Use the method of Lagrange multipliers to find the ends with restrictions of the function $f(x,y)=xy$, subject to $x^2+y^2=2$
$\textit{Sol:}$
Form the equations system
$$\left\lbrace
\begin{array}{ll}
y=\alpha(2x) \\
x=\alpha(2y) \\
x^2+y^2-2=0
\end{array}
\right.$$
Replacing row 1 and 2 in row 3 $$\begin{align}(\alpha 2x)^2+(\alpha 2y)^2-2 &= 0 \\ \alpha &= \pm \sqrt{\frac{1}{2x^2+2y^2}} \end{align}$$ But $\alpha$ is in terms of $x$ and $y$. What should I do to reach a solution?

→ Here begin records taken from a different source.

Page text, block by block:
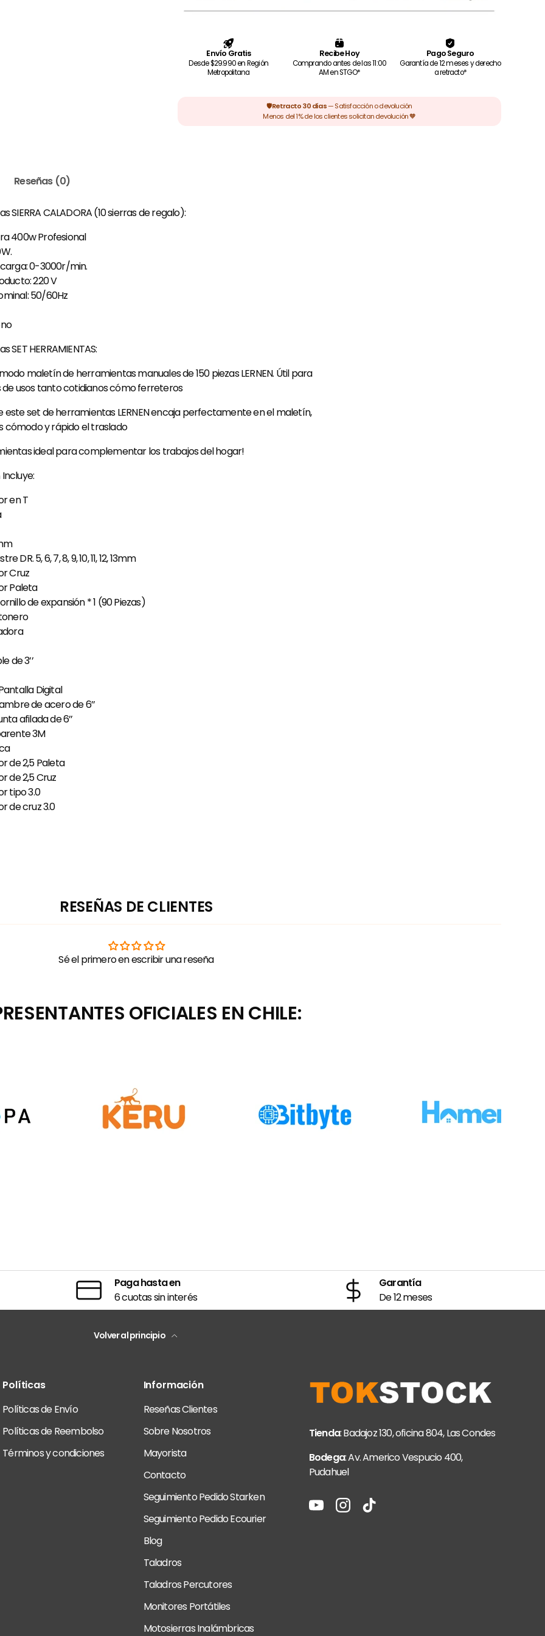
Reseñas (0)
SIERRA CALADORA (10 sierras de regalo):
400w Profesional
0-3000r/min.
220 V
50/60Hz
HERRAMIENTAS:
maletín de herramientas manuales de 150 piezas LERNEN. Útil para
de usos tanto cotidianos cómo ferreteros
este set de herramientas LERNEN encaja perfectamente en el maletín,
cómodo y rápido el traslado
ideal para complementar los trabajos del hogar!
en T
DR. 5, 6, 7, 8, 9, 10, 11, 12, 13mm
Cruz
Paleta
de expansión * 1 (90 Piezas)
de 3’’
Digital
de acero de 6’’
afilada de 6’’
3M
de 2,5 Paleta
de 2,5 Cruz
tipo 3.0
de cruz 3.0
RESEÑAS DE CLIENTES
Sé el primero en escribir una reseña
OFICIALES EN CHILE:
Paga hasta en
6 cuotas sin interés
Garantía
De 12 meses
Volver al principio
Políticas
Políticas de Envío
Políticas de Reembolso
Términos y condiciones
Información
Reseñas Clientes
Sobre Nosotros
Mayorista
Contacto
Seguimiento Pedido Starken
Seguimiento Pedido Ecourier
Blog
Taladros
Taladros Percutores
Monitores Portátiles
Motosierras Inalámbricas
Tienda: Badajoz 130, oficina 804, Las Condes
Bodega: Av. Americo Vespucio 400,
Pudahuel
YouTubeInstagramTikTok
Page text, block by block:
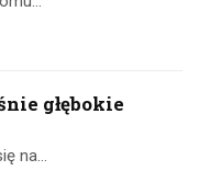
głębokie
na…
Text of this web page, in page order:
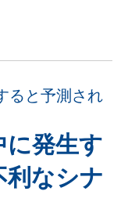
に発生す
利なシナ
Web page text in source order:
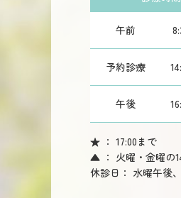
★ ： 17:00まで
▲ ： 火曜・金曜の
休診日： 水曜午後
午前
予約診療
午後
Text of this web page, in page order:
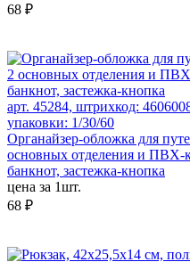
68 ₽
арт. 45284, штрихкод:
упаковки: 1/30/60
Органайзер-обложка для
основных отделения и ПВХ-
банкнот, застежка-кнопка
цена за 1шт.
68 ₽
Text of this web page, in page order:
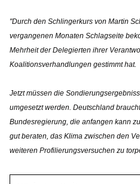
"Durch den Schlingerkurs von Martin
vergangenen Monaten Schlagseite
Mehrheit der Delegierten ihrer
Koalitionsverhandlungen gestimmt hat.
Jetzt müssen die
umgesetzt werden. Deutschland
Bundesregierung, die anfangen kann
gut beraten, das Klima zwischen den
weiteren Profilierungsversuchen zu
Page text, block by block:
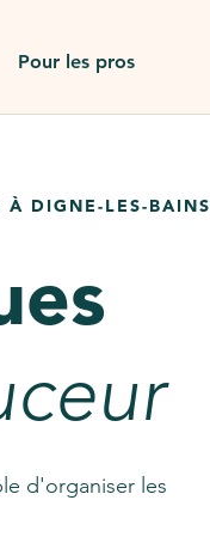
Pour les pros
À DIGNE-LES-BAINS
d'organiser les
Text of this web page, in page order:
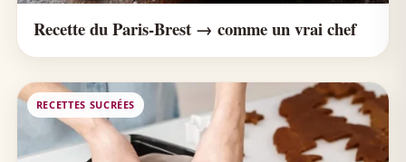
Recette du Paris-Brest → comme un vrai chef
RECETTES SUCRÉES

There are basically two kinds of "routine" Lagrange multipliers problems. In one, you start by solving for the Lagrange multiplier (as a number), and then plug that into the Lagrange conditions to find the solution. In the other, you cancel out the Lagrange multiplier from the problem altogether and then solve for the solution from there.
This problem is easier to do the second way. That's because you can divide the first equation by the second to get
$$\frac{y}{x}=\frac{x}{y}$$
hence $y^2=x^2$. Plugging that into the constraint gives the solution.
That said, following your approach, you can substitute in $x^2+y^2=2$ from the constraint to get the value of $\alpha$ (which amounts to approaching the problem the first way I mentioned).